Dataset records
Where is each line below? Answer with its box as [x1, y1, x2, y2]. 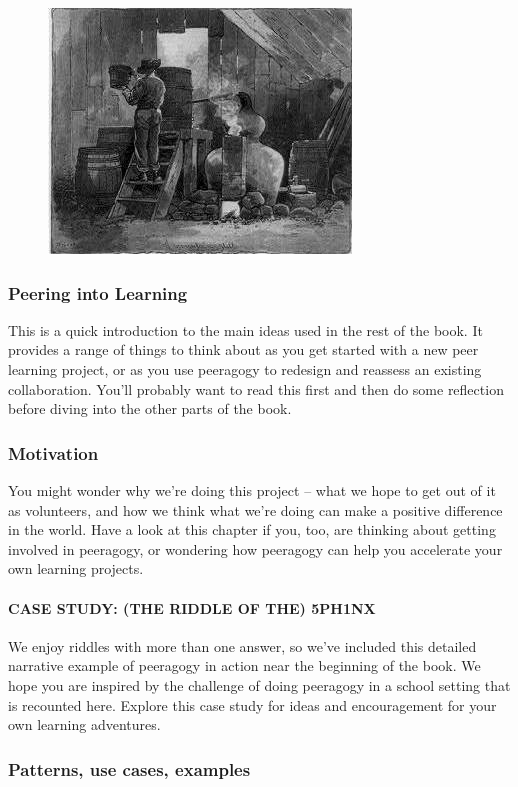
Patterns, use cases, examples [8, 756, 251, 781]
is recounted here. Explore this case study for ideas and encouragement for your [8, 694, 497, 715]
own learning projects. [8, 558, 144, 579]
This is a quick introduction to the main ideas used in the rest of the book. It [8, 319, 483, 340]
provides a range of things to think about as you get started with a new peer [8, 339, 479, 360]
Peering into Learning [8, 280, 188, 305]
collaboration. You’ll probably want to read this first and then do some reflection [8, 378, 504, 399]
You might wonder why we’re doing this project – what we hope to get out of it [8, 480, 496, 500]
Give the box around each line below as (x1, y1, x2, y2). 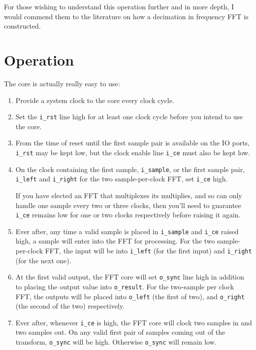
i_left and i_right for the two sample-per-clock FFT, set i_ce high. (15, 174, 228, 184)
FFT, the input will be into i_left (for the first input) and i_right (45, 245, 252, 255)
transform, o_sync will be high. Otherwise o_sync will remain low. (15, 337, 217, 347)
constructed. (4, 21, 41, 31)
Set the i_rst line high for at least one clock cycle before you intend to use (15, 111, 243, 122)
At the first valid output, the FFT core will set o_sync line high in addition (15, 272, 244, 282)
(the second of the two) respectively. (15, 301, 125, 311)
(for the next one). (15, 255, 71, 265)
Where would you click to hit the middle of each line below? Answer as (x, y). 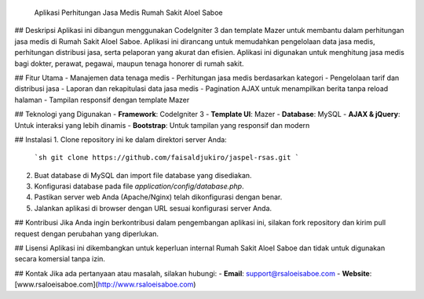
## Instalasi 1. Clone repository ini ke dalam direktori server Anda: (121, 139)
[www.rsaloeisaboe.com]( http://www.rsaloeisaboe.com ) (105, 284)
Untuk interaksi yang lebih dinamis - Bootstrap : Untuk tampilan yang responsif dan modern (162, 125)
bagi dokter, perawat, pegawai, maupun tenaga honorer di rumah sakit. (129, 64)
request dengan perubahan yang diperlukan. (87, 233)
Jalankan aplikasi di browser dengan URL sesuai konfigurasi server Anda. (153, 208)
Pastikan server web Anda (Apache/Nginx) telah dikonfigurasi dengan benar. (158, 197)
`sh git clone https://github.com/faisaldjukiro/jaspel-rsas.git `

Problem requirements >> The entries above hold a line with "is recounted here." and a later line with "collaboration. You’ll probably". Write out exactly those lines and all lines between, nothing more.

Result >>
is recounted here. Explore this case study for ideas and encouragement for your [8, 694, 497, 715]
own learning projects. [8, 558, 144, 579]
This is a quick introduction to the main ideas used in the rest of the book. It [8, 319, 483, 340]
provides a range of things to think about as you get started with a new peer [8, 339, 479, 360]
Peering into Learning [8, 280, 188, 305]
collaboration. You’ll probably want to read this first and then do some reflection [8, 378, 504, 399]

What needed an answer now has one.